• _SUPPLIED MATERIAL_:
_____
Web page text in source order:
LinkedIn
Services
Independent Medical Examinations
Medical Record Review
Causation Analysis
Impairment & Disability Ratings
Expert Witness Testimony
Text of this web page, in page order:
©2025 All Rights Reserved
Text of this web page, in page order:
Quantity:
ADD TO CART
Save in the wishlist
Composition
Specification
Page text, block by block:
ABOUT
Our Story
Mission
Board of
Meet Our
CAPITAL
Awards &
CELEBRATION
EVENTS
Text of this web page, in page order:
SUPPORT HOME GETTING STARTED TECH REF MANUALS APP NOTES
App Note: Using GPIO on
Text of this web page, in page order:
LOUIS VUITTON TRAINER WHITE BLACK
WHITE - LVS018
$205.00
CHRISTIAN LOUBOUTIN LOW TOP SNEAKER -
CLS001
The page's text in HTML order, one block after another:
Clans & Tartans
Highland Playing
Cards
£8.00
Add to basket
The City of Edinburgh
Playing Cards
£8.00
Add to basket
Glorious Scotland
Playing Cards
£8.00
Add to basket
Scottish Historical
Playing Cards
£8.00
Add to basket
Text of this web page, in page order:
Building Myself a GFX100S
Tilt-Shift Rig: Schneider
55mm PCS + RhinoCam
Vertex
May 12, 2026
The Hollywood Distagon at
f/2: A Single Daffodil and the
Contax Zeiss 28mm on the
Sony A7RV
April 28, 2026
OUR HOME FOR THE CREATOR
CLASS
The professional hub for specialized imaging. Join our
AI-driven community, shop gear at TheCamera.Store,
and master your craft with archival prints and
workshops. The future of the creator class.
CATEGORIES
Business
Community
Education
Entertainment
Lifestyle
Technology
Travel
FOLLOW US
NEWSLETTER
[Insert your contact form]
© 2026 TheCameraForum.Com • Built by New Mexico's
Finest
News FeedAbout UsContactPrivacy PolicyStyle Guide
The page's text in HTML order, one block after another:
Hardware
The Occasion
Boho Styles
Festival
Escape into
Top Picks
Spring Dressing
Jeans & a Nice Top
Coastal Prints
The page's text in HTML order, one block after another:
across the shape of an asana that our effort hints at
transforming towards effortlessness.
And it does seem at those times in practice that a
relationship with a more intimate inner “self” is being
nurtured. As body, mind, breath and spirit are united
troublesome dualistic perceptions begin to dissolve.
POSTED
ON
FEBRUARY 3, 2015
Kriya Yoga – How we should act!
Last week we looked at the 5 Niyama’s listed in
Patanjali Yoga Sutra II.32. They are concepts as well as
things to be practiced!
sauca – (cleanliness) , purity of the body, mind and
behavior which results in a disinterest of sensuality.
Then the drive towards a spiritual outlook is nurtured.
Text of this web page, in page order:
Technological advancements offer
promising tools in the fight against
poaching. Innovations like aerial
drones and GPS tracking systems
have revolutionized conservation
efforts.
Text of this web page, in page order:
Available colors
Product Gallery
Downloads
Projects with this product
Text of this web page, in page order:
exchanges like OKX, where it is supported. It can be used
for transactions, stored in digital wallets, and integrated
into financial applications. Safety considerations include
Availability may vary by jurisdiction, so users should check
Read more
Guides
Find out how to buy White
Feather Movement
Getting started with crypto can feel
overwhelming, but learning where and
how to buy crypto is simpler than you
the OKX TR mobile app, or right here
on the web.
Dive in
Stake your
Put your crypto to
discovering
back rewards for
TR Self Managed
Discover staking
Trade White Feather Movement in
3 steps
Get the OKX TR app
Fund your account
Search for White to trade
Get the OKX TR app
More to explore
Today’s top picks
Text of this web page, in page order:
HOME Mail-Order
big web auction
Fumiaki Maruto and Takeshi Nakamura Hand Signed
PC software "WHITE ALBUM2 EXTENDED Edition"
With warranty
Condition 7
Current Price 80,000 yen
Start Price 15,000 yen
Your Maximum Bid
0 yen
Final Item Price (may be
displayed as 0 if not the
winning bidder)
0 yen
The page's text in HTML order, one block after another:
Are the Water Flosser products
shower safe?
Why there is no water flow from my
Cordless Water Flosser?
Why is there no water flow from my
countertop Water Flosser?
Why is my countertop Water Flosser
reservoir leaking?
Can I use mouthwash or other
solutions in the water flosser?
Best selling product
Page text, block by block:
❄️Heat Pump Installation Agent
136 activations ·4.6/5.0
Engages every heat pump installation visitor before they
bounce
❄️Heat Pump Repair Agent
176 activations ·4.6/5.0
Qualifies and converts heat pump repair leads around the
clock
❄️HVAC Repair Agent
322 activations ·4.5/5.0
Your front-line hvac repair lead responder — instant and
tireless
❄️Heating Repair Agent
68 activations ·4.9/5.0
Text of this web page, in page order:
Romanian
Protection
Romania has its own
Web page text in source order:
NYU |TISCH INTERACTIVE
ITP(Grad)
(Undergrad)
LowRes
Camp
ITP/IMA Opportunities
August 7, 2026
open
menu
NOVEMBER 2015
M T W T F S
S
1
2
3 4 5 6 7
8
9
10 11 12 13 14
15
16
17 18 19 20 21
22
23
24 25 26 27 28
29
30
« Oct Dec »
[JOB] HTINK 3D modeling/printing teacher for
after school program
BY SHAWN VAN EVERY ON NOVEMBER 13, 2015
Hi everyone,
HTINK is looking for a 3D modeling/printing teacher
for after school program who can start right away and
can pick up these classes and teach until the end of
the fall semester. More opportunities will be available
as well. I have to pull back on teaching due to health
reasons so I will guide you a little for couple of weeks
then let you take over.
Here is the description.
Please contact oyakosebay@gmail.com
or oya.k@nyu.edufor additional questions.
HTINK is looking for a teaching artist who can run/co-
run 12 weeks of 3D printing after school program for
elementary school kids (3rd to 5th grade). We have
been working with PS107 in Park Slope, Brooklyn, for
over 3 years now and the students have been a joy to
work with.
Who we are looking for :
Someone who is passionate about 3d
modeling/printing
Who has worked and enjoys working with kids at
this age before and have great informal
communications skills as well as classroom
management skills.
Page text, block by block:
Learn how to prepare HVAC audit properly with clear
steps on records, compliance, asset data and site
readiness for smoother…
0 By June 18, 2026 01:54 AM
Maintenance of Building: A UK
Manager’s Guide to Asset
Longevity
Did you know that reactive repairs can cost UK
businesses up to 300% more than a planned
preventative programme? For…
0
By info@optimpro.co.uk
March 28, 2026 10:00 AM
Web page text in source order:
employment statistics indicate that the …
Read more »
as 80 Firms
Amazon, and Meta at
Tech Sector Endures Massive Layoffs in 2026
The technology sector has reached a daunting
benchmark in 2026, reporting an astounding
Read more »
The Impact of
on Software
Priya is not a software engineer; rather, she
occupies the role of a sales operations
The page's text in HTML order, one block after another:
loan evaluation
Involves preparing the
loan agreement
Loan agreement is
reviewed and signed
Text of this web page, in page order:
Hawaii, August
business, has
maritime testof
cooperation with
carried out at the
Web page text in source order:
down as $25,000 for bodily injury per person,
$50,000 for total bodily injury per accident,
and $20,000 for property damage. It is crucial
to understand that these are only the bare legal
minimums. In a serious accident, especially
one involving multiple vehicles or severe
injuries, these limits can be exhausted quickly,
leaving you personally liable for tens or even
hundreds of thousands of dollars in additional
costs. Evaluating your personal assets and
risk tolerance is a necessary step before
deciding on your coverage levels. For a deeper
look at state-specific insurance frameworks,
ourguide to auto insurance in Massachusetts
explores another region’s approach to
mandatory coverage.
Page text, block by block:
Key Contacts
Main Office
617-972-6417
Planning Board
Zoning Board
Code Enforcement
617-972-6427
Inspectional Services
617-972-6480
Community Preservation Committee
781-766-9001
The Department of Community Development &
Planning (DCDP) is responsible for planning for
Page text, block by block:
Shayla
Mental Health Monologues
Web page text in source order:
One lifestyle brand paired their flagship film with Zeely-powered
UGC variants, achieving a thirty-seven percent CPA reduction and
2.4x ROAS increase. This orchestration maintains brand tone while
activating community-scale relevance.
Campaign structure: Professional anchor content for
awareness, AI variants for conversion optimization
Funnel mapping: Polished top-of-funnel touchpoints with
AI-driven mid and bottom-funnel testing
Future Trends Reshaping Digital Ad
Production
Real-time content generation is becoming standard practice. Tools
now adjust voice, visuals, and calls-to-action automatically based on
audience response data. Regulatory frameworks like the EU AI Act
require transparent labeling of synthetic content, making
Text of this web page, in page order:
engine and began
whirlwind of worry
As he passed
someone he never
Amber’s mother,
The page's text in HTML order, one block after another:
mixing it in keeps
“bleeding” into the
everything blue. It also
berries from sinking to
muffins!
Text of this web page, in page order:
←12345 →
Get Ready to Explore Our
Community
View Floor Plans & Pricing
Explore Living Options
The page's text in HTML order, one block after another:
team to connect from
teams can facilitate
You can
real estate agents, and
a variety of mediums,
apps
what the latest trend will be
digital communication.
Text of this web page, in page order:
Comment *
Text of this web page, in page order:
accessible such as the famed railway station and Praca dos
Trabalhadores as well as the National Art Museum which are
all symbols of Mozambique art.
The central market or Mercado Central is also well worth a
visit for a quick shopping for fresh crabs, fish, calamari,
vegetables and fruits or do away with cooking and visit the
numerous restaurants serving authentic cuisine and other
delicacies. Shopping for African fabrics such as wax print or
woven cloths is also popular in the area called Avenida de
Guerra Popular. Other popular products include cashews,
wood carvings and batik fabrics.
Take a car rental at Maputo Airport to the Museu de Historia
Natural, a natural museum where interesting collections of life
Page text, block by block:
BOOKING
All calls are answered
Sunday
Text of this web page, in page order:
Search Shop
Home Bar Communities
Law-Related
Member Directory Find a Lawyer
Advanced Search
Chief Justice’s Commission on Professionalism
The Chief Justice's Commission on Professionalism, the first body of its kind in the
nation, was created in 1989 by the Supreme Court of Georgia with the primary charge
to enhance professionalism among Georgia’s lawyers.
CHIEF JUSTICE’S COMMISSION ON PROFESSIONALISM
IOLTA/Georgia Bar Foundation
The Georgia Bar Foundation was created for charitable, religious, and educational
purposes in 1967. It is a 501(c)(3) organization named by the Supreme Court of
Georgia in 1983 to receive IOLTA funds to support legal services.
_____
• _TASK INSTRUCTIONS_: If a line above holds the string "calls", return it as it stands.

• _ANSWER BELOW_:
now adjust voice, visuals, and calls-to-action automatically based on
All calls are answered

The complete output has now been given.